Segment Open

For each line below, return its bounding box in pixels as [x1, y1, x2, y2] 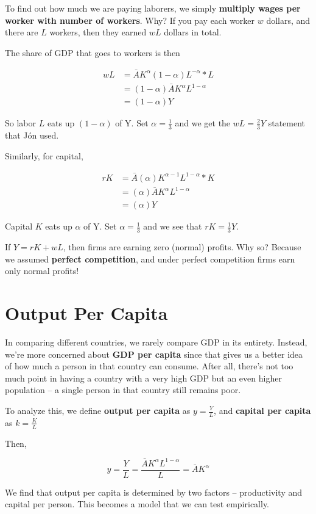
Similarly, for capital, [5, 149, 83, 162]
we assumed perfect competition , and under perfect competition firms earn [5, 252, 295, 265]
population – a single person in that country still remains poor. [5, 383, 241, 396]
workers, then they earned [49, 26, 147, 38]
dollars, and [266, 13, 311, 26]
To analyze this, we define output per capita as [5, 404, 191, 416]
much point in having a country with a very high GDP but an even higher [5, 371, 282, 384]
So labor [5, 117, 37, 129]
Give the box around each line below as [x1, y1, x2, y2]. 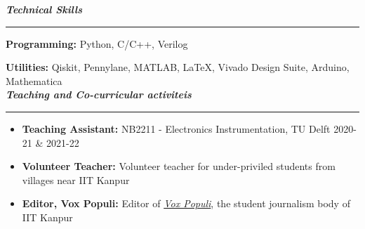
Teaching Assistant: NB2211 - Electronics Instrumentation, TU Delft [22, 121, 331, 136]
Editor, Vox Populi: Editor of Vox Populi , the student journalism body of [22, 196, 350, 211]
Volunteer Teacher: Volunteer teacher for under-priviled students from [22, 159, 336, 174]
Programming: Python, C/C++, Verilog [6, 36, 188, 51]
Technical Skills [6, 2, 83, 16]
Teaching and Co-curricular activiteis [6, 87, 192, 102]
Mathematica [6, 73, 62, 88]
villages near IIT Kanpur [22, 172, 130, 187]
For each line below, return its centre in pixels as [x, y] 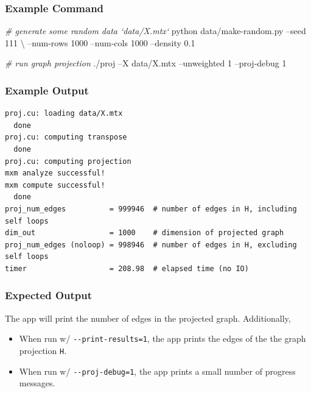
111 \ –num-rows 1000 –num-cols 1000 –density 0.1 [100, 42]
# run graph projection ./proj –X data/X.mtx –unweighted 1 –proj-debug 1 [146, 63]
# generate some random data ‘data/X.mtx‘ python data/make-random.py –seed [155, 31]
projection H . [43, 350]
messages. [37, 383]
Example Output [47, 90]
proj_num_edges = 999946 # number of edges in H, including [151, 209]
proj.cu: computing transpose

Segment Closed

# Requirement
Counting only lines that contain the word "under", how many are there in the records above? Give the number alone.

# Solution to this problem
2